女人依然笑意盈盈的,她笑起来很好看,她笑起来给人的感觉很温和。
让人看了,睡了她还想睡。
而且还如此的好。
俩人坐在了包袱上。
“你今天怎么有时间?”陈良问。
“没时间我也得抽时间,我想你了。”女人实话实说。
“嗯。”陈良看了一眼她,搂住了她柔柔的肩头。
白圆圆在陈良的脸上亲了一口,倚在了陈良的怀抱,如是一个小女孩般。
顷刻。
陈良再次推倒了她。
这次,她很享受……
……
东方鱼肚发白,二人收拾起了包袱。
白圆圆道:“有时间我再约你。”
“好。”
陈良想睡她,陈良想和她睡。
陈良上了电动车。
女人在晨光中看着陈良,看着陈良骑着电动车向西而去……
她很满足。
她感觉自己也很美,很舒服,很自在,很安然……
浑身舒畅……
看着陈良走远,过了小桥,她慢慢转身,慢慢的向自己家里走去。
走着走着,却又小跑起来。
她的穿着白衣的身子,看着确实很柔,也很亮眼。
……
陈良回到家,也就不睡了,吃了点早饭之后,继续写作……
今天,没有人打扰陈良。
曹艳没打扰,李爽也没打扰。
白圆圆也没打扰,一般她是没空的,她也没有那么轻浮,她很稳重。
小巧也没有打扰。
第二天,依然没有人打扰。

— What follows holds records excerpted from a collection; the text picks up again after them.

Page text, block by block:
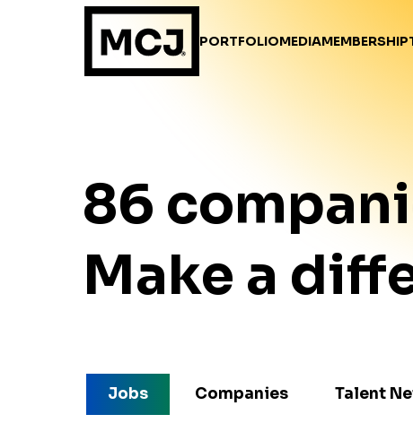
PORTFOLIOMEDIAMEMBERSHIP
86
Make a
Jobs Companies Talent
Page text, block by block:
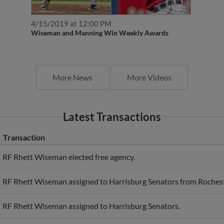
4/15/2019 at 12:00 PM
Wiseman and Manning Win Weekly Awards
More News More Videos
Latest Transactions
Transaction
RF Rhett Wiseman elected free agency.
RF Rhett Wiseman assigned to Harrisburg Senators from
RF Rhett Wiseman assigned to Harrisburg Senators.
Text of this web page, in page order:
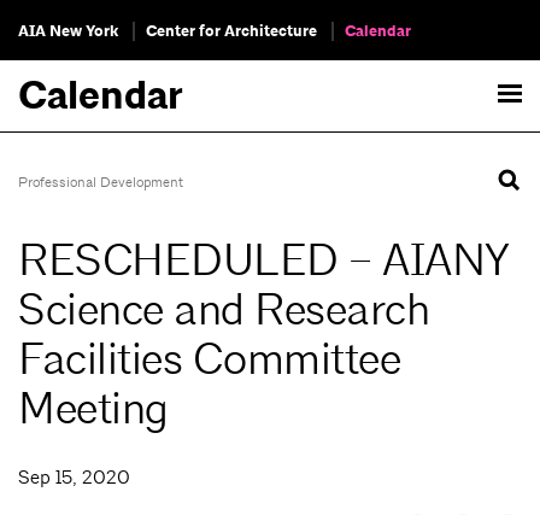
AIA New York Center for Architecture Calendar
Calendar
Professional Development
RESCHEDULED – AIANY
Science and Research
Facilities Committee
Meeting
Sep 15, 2020
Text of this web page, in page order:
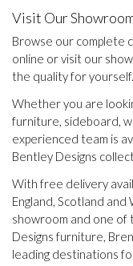
Visit Our
Browse our complete
online or visit our
the quality for yourself.
Whether you are
furniture, sideboard,
experienced team is
Bentley Designs
With free delivery
England, Scotland
showroom and one of
Designs furniture,
leading destinations
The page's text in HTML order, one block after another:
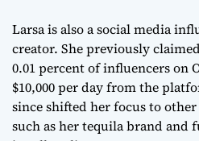
Larsa is also a social media
creator. She previously
0.01 percent of influencers on
$10,000 per day from the
since shifted her focus to
such as her tequila brand and
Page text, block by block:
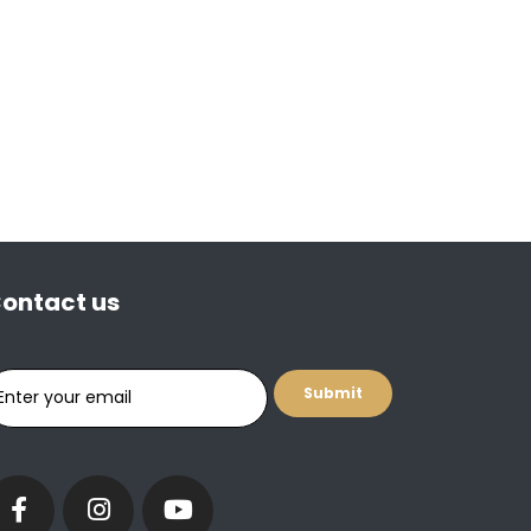
us

陈良很静,他需要静,他写作就是需要静。
有句话怎么说来着,女人只会影响男人拔刀的速度。
陈良认为,要是女人经常打扰自己,就会影响自己的思绪,写作的思路,以及速度。
会完全的影响情绪。
因为女人缠人,不是这事,就是那事,而且絮絮叨叨起来没完。
她们这样安定,陈良也安定,心静。
但,第三天的晚上,小巧却给陈良发来了信息:嘛呢?
此时,陈良已经吃完了晚饭,正想睡觉呢。
陈良站在桌前回:刚吃完饭,正想睡觉呢。
后,又礼貌的回道:你嘛呢?
小巧:我也没事,刚洗漱完,躺在了床上。
陈良:哦哦。
他忽然没话了,他不知道说什么?
小巧又问:今天嘛了?
嘛了这三个字,曾经小巧还跟陈良了一架。
当时,陈良也是回信息,回的是:嘛呢?
当时小巧就急了:还嘛呢?你说做什么就行了,还?
当时,陈良很不理解。
但是现在,小巧也用“你嘛了”。
陈良想起这个事,笑了一下,回道:就是写东西,没做什么。
小巧:哦。
不知道她在想什么?
忽然,她又问道:今晚喝酒了吗?
陈良回:喝了点。
小巧:哦。
嗯?陈良觉得今晚小巧有些不正常,很温柔。
以前,自己要是回喝酒了,她一定会说:怎么又喝了?就知道喝喝喝,早晚喝死你!
今晚,她怎么这么温柔?怎么不骂自己?
忽的,陈良想起来了,哦……今天,是自己给小巧打款的子。
那300块钱的事。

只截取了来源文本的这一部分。